Task prompt
Could you output each line below exactly as it appears, excluding any pictures?

--- START ---

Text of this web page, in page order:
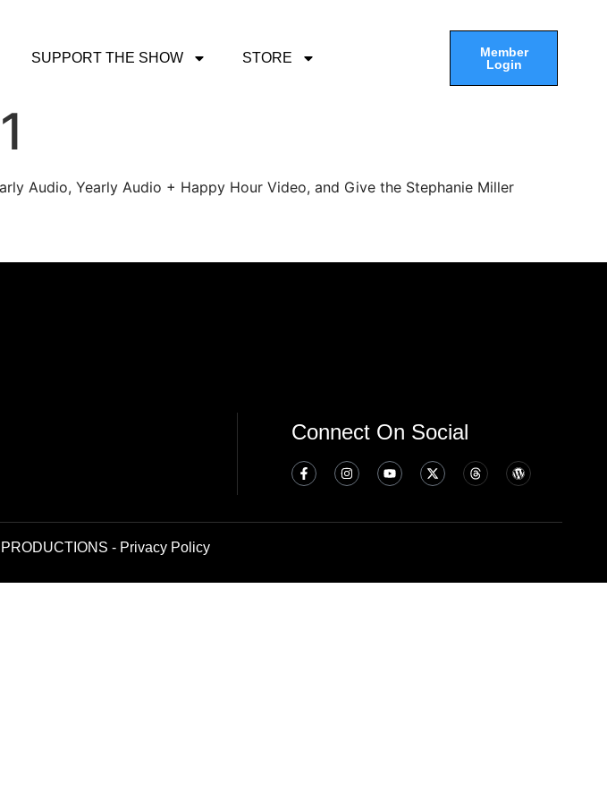
SUPPORT THE SHOW STORE
Member
Login
Audio, Yearly Audio + Happy Hour Video, and Give the Stephanie Miller
Connect On Social
- Privacy Policy
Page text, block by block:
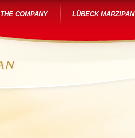
THE COMPANY LÜBECK MARZIPAN
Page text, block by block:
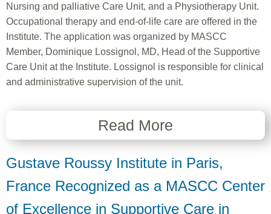
Nursing and palliative Care Unit, and a Physiotherapy Unit.
Occupational therapy and end-of-life care are offered in the
Institute. The application was organized by MASCC
Member, Dominique Lossignol, MD, Head of the Supportive
Care Unit at the Institute. Lossignol is responsible for clinical
and administrative supervision of the unit.
Read More
Gustave Roussy Institute in Paris,
France Recognized as a MASCC Center
of Excellence in Supportive Care in
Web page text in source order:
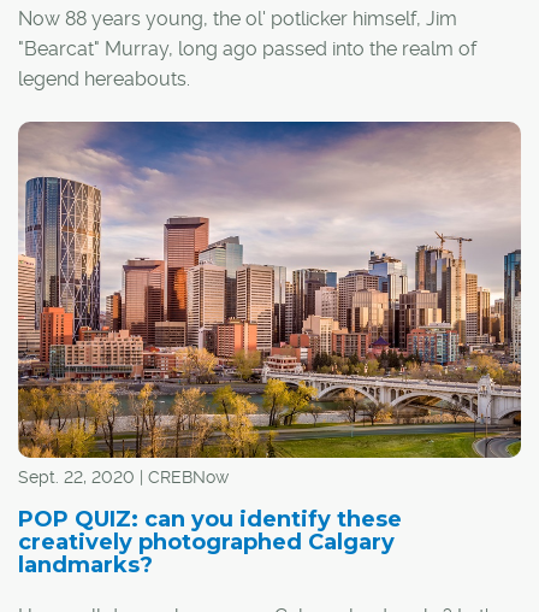
Now 88 years young, the ol' potlicker himself, Jim
"Bearcat" Murray, long ago passed into the realm of
legend hereabouts.
Nearly a quarter-century since retiring from the Calgary
Flames as the only NHL athletic trainer with his own fan
club (boasting Boston and Montreal chapters), Murray –
recognizable by his bald head, generous moustache
and ready grin – continues to be an icon.
Sept. 22, 2020 | CREBNow
POP QUIZ: can you identify these
creatively photographed Calgary
landmarks?
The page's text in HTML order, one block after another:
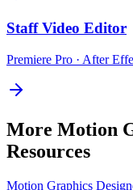
Staff Video Editor
Premiere Pro · After
More Motion
Resources
Motion Graphics
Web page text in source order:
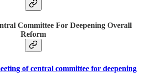
Committee For Deepening Overall
Reform
of central committee for deepening
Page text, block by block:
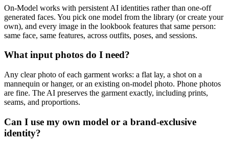
On-Model works with persistent AI identities rather than one-off
generated faces. You pick one model from the library (or create your
own), and every image in the lookbook features that same person:
same face, same features, across outfits, poses, and sessions.
What input photos do I need?
Any clear photo of each garment works: a flat lay, a shot on a
mannequin or hanger, or an existing on-model photo. Phone photos
are fine. The AI preserves the garment exactly, including prints,
seams, and proportions.
Can I use my own model or a brand-exclusive
identity?
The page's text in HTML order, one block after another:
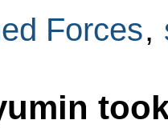
Forces,
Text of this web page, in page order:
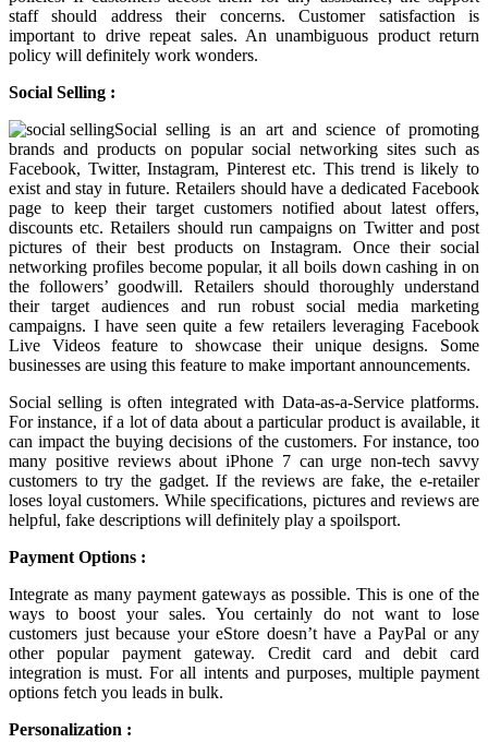
staff should address their concerns. Customer satisfaction is
important to drive repeat sales. An unambiguous product return
policy will definitely work wonders.
Social Selling :
Social selling is an art and science of promoting
brands and products on popular social networking sites such as
Facebook, Twitter, Instagram, Pinterest etc. This trend is likely to
exist and stay in future. Retailers should have a dedicated Facebook
page to keep their target customers notified about latest offers,
discounts etc. Retailers should run campaigns on Twitter and post
pictures of their best products on Instagram. Once their social
networking profiles become popular, it all boils down cashing in on
the followers’ goodwill. Retailers should thoroughly understand
their target audiences and run robust social media marketing
campaigns. I have seen quite a few retailers leveraging Facebook
Live Videos feature to showcase their unique designs. Some
businesses are using this feature to make important announcements.
Social selling is often integrated with Data-as-a-Service platforms.
For instance, if a lot of data about a particular product is available, it
can impact the buying decisions of the customers. For instance, too
many positive reviews about iPhone 7 can urge non-tech savvy
customers to try the gadget. If the reviews are fake, the e-retailer
loses loyal customers. While specifications, pictures and reviews are
helpful, fake descriptions will definitely play a spoilsport.
Payment Options :
Integrate as many payment gateways as possible. This is one of the
ways to boost your sales. You certainly do not want to lose
customers just because your eStore doesn’t have a PayPal or any
other popular payment gateway. Credit card and debit card
integration is must. For all intents and purposes, multiple payment
options fetch you leads in bulk.
Personalization :
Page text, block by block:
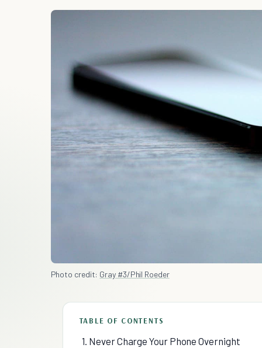
Photo credit: Gray #3/Phil Roeder
TABLE OF CONTENTS
1. Never Charge Your Phone Overnight
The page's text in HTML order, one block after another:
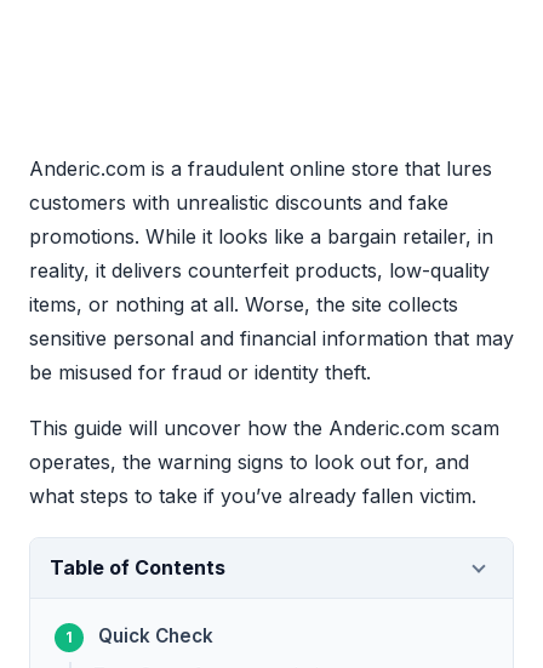
Anderic.com is a fraudulent online store that lures
customers with unrealistic discounts and fake
promotions. While it looks like a bargain retailer, in
reality, it delivers counterfeit products, low-quality
items, or nothing at all. Worse, the site collects
sensitive personal and financial information that may
be misused for fraud or identity theft.
This guide will uncover how the Anderic.com scam
operates, the warning signs to look out for, and
what steps to take if you’ve already fallen victim.
Table of Contents
Quick Check
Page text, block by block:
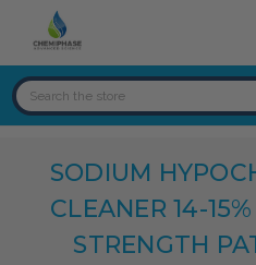
SODIUM
CLEANER 14-
STRENGTH
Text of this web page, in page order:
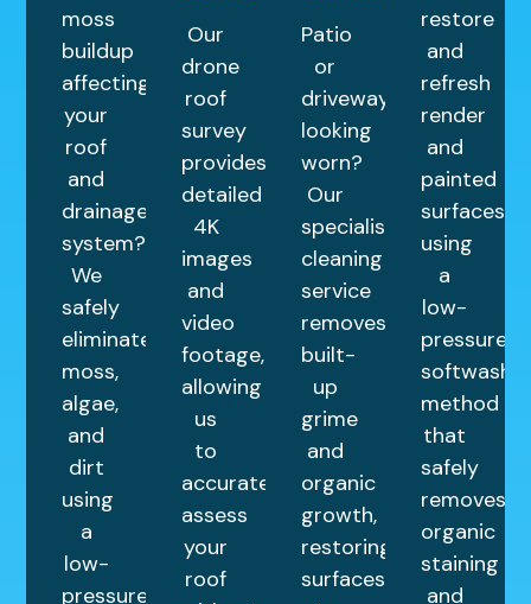
moss
buildup
affecting
your
roof
and
drainage
system?
We
safely
eliminate
moss,
algae,
and
dirt
using
a
low-
pressure
Our
drone
roof
survey
provides
detailed
4K
images
and
video
footage,
allowing
us
to
accurately
assess
your
roof
Patio
or
driveway
looking
worn?
Our
specialist
cleaning
service
removes
built-
up
grime
and
organic
growth,
restoring
surfaces
restore
and
refresh
render
and
painted
surfaces
using
a
low-
pressure
method
that
safely
removes
organic
staining
and
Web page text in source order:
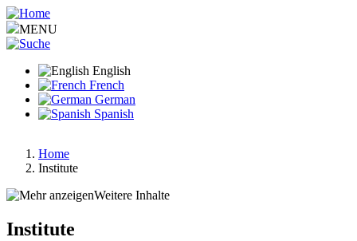
Skip
to
main
MENU
English
French
German
Spanish
Breadcrumb
Home
Institute
Weitere Inhalte
Institute
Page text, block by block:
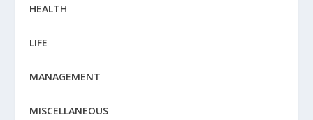
HEALTH
LIFE
MANAGEMENT
MISCELLANEOUS
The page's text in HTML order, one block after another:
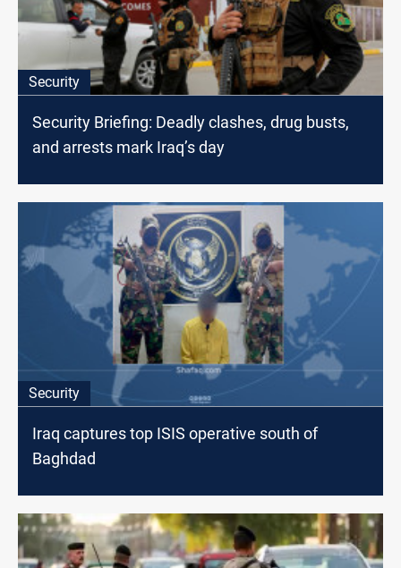
Security
Security Briefing: Deadly clashes, drug busts,
and arrests mark Iraq’s day
Security
Iraq captures top ISIS operative south of
Baghdad
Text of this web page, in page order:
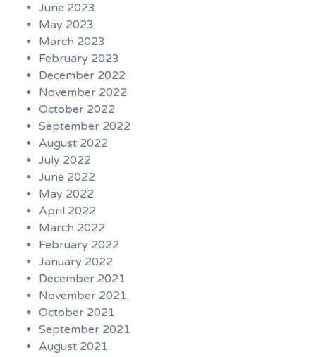
June 2023
May 2023
March 2023
February 2023
December 2022
November 2022
October 2022
September 2022
August 2022
July 2022
June 2022
May 2022
April 2022
March 2022
February 2022
January 2022
December 2021
November 2021
October 2021
September 2021
August 2021
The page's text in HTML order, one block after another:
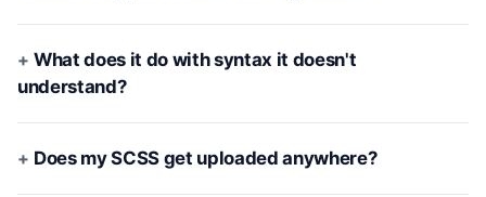
What does it do with syntax it doesn't
understand?
Does my SCSS get uploaded anywhere?
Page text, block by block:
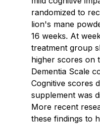
randomized to
lion's mane
16 weeks. At
treatment group
higher scores on
Dementia Scale
Cognitive scores
supplement was
More recent
these findings to
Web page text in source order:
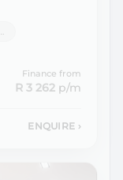
Morgan Nissan Welkom
Finance from
R 3 262 p/m
ENQUIRE ›
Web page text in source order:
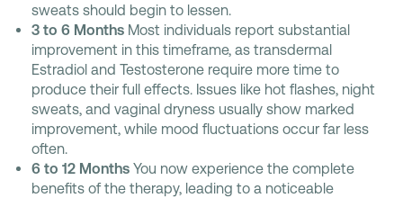
sweats should begin to lessen.
3 to 6 Months Most individuals report substantial
improvement in this timeframe, as transdermal
Estradiol and Testosterone require more time to
produce their full effects. Issues like hot flashes, night
sweats, and vaginal dryness usually show marked
improvement, while mood fluctuations occur far less
often.
6 to 12 Months You now experience the complete
benefits of the therapy, leading to a noticeable
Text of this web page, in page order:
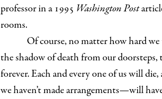
professor in a 1995 Washington Post
rooms.
Of course, no matter how hard
the shadow of death from our
forever. Each and every one of us will
we haven’t made arrangements—will
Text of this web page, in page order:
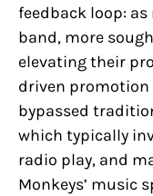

--- END ---

Written response
Text of this web page, in page order:
SUPPORT THE SHOW STORE
Member
Login
Audio, Yearly Audio + Happy Hour Video, and Give the Stephanie Miller
Connect On Social
- Privacy Policy
Page text, block by block:
THE COMPANY LÜBECK MARZIPAN
Page text, block by block:
Nursing and palliative Care Unit, and a Physiotherapy Unit.
Occupational therapy and end-of-life care are offered in the
Institute. The application was organized by MASCC
Member, Dominique Lossignol, MD, Head of the Supportive
Care Unit at the Institute. Lossignol is responsible for clinical
and administrative supervision of the unit.
Read More
Gustave Roussy Institute in Paris,
France Recognized as a MASCC Center
of Excellence in Supportive Care in
Web page text in source order:
Now 88 years young, the ol' potlicker himself, Jim
"Bearcat" Murray, long ago passed into the realm of
legend hereabouts.
Nearly a quarter-century since retiring from the Calgary
Flames as the only NHL athletic trainer with his own fan
club (boasting Boston and Montreal chapters), Murray –
recognizable by his bald head, generous moustache
and ready grin – continues to be an icon.
Sept. 22, 2020 | CREBNow
POP QUIZ: can you identify these
creatively photographed Calgary
landmarks?
The page's text in HTML order, one block after another:
Staff Video Editor
Premiere Pro · After
More Motion
Resources
Motion Graphics
Web page text in source order:
Committee For Deepening Overall
Reform
of central committee for deepening
Page text, block by block:
On-Model works with persistent AI identities rather than one-off
generated faces. You pick one model from the library (or create your
own), and every image in the lookbook features that same person:
same face, same features, across outfits, poses, and sessions.
What input photos do I need?
Any clear photo of each garment works: a flat lay, a shot on a
mannequin or hanger, or an existing on-model photo. Phone photos
are fine. The AI preserves the garment exactly, including prints,
seams, and proportions.
Can I use my own model or a brand-exclusive
identity?
The page's text in HTML order, one block after another:
Forces,
Text of this web page, in page order:
staff should address their concerns. Customer satisfaction is
important to drive repeat sales. An unambiguous product return
policy will definitely work wonders.
Social Selling :
Social selling is an art and science of promoting
brands and products on popular social networking sites such as
Facebook, Twitter, Instagram, Pinterest etc. This trend is likely to
exist and stay in future. Retailers should have a dedicated Facebook
page to keep their target customers notified about latest offers,
discounts etc. Retailers should run campaigns on Twitter and post
pictures of their best products on Instagram. Once their social
networking profiles become popular, it all boils down cashing in on
the followers’ goodwill. Retailers should thoroughly understand
their target audiences and run robust social media marketing
campaigns. I have seen quite a few retailers leveraging Facebook
Live Videos feature to showcase their unique designs. Some
businesses are using this feature to make important announcements.
Social selling is often integrated with Data-as-a-Service platforms.
For instance, if a lot of data about a particular product is available, it
can impact the buying decisions of the customers. For instance, too
many positive reviews about iPhone 7 can urge non-tech savvy
customers to try the gadget. If the reviews are fake, the e-retailer
loses loyal customers. While specifications, pictures and reviews are
helpful, fake descriptions will definitely play a spoilsport.
Payment Options :
Integrate as many payment gateways as possible. This is one of the
ways to boost your sales. You certainly do not want to lose
customers just because your eStore doesn’t have a PayPal or any
other popular payment gateway. Credit card and debit card
integration is must. For all intents and purposes, multiple payment
options fetch you leads in bulk.
Personalization :
Page text, block by block:
Photo credit: Gray #3/Phil Roeder
TABLE OF CONTENTS
1. Never Charge Your Phone Overnight
The page's text in HTML order, one block after another:
Anderic.com is a fraudulent online store that lures
customers with unrealistic discounts and fake
promotions. While it looks like a bargain retailer, in
reality, it delivers counterfeit products, low-quality
items, or nothing at all. Worse, the site collects
sensitive personal and financial information that may
be misused for fraud or identity theft.
This guide will uncover how the Anderic.com scam
operates, the warning signs to look out for, and
what steps to take if you’ve already fallen victim.
Table of Contents
Quick Check
Page text, block by block:
SODIUM
CLEANER 14-
STRENGTH
Text of this web page, in page order:
moss
buildup
affecting
your
roof
and
drainage
system?
We
safely
eliminate
moss,
algae,
and
dirt
using
a
low-
pressure
Our
drone
roof
survey
provides
detailed
4K
images
and
video
footage,
allowing
us
to
accurately
assess
your
roof
Patio
or
driveway
looking
worn?
Our
specialist
cleaning
service
removes
built-
up
grime
and
organic
growth,
restoring
surfaces
restore
and
refresh
render
and
painted
surfaces
using
a
low-
pressure
method
that
safely
removes
organic
staining
and
Web page text in source order:
Skip
to
main
MENU
English
French
German
Spanish
Breadcrumb
Home
Institute
Weitere Inhalte
Institute
Page text, block by block:
HEALTH
LIFE
MANAGEMENT
MISCELLANEOUS
The page's text in HTML order, one block after another:
Security
Security Briefing: Deadly clashes, drug busts,
and arrests mark Iraq’s day
Security
Iraq captures top ISIS operative south of
Baghdad
Text of this web page, in page order:
June 2023
May 2023
March 2023
February 2023
December 2022
November 2022
October 2022
September 2022
August 2022
July 2022
June 2022
May 2022
April 2022
March 2022
February 2022
January 2022
December 2021
November 2021
October 2021
September 2021
August 2021
The page's text in HTML order, one block after another:
What does it do with syntax it doesn't
understand?
Does my SCSS get uploaded anywhere?
Page text, block by block:
randomized to
lion's mane
16 weeks. At
treatment group
higher scores on
Dementia Scale
Cognitive scores
supplement was
More recent
these findings to
Web page text in source order:
Morgan Nissan Welkom
Finance from
R 3 262 p/m
ENQUIRE ›
Web page text in source order:
sweats should begin to lessen.
3 to 6 Months Most individuals report substantial
improvement in this timeframe, as transdermal
Estradiol and Testosterone require more time to
produce their full effects. Issues like hot flashes, night
sweats, and vaginal dryness usually show marked
improvement, while mood fluctuations occur far less
often.
6 to 12 Months You now experience the complete
benefits of the therapy, leading to a noticeable
Text of this web page, in page order:
professor in a 1995 Washington Post
rooms.
Of course, no matter how hard
the shadow of death from our
forever. Each and every one of us will
we haven’t made arrangements—will
Text of this web page, in page order:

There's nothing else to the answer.